Wearable Nanocomposites

An Office of Naval Research and UC San Diego Center for Healthy Aging funded project.

Project title: Densely Distributed Sensing using Nanocomposite Fabric Sensors

Source of support: Office of Naval Research, Sony, and the University of California San Diego

Human performance sensing, whether it's for monitoring the well-being of  patients, military personnel in the field, or first responders at a disaster site, is important for safeguarding the human subject. Advancements in wearable technology and sensors have brought forth new devices and systems that have facilitated human performance sensing at significantly lower costs than before. Unfortunately, most of these wearable sensors utilize discrete electronic transducers that are tethered, bulky, rigid, and uncomfortable for the end-user.
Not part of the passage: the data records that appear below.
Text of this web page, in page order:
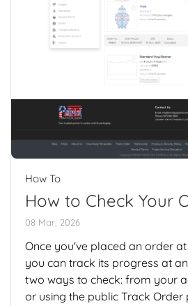
How To
How to Check Your
08 Mar, 2026
Once you've placed an order
you can track its progress at
two ways to check: from your
or using the public Track Order
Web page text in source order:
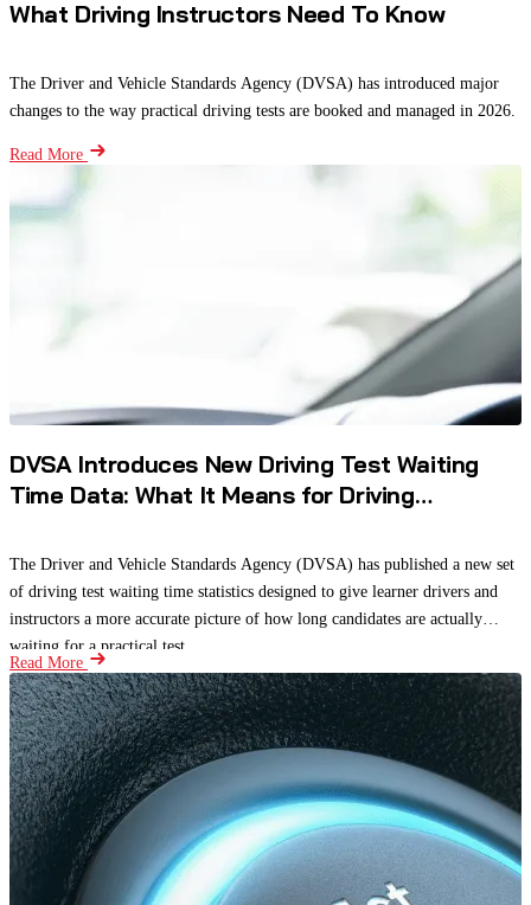
What Driving Instructors Need To Know
The Driver and Vehicle Standards Agency (DVSA) has introduced major
changes to the way practical driving tests are booked and managed in 2026.
Read More
DVSA Introduces New Driving Test Waiting
Time Data: What It Means for Driving
The Driver and Vehicle Standards Agency (DVSA) has published a new set
of driving test waiting time statistics designed to give learner drivers and
instructors a more accurate picture of how long candidates are actually
waiting for a practical test.
Read More
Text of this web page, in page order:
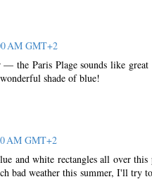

This research seeks to address the aforementioned limitations by developing carbon nanotube (CNT)-based and graphene nanosheet (GNS)-based fabric sensors that are capable of accurately measuring various stimuli over the entire fabric surface. Here, piezoresistive CNT-polymer thin films have been fabricated and integrated with flexible fabric (Fig. 1). Instead of measuring the fabric's change in electrical properties at every location, an electrical impedance tomography algorithm uses boundary excitations and voltage measurements to estimate the electrical properties of the entire fabric (Fig. 2). These nanocomposite fabric sensors have been validated for distributed pressure sensing (Fig. 2), spatial strain/deformation monitoring, human respiration rate monitoring, and body temperature monitoring. Overall, the fabric sensors offer advantages such as being flexible, low-cost, simple to fabricate, non-intrusive, washable, and is comfortable to wear (Fig. 3). 

Collaborators:

Peer-Reviewed Publications:

Fig. 1. A nanocomposite fabric sensor is subjected to distributed pressure sensing tests in the laboratory.

Fig. 2. The electrical impedance tomography algorithm outputs the spatial conductivity maps of the fabric sensor, and localized changes in electrical properties correspond to the severity and location of applied pressure. 

Fig. 3. Nanocomposite fabric sensors are highly flexible and can sustain large deformations and even hand-washing.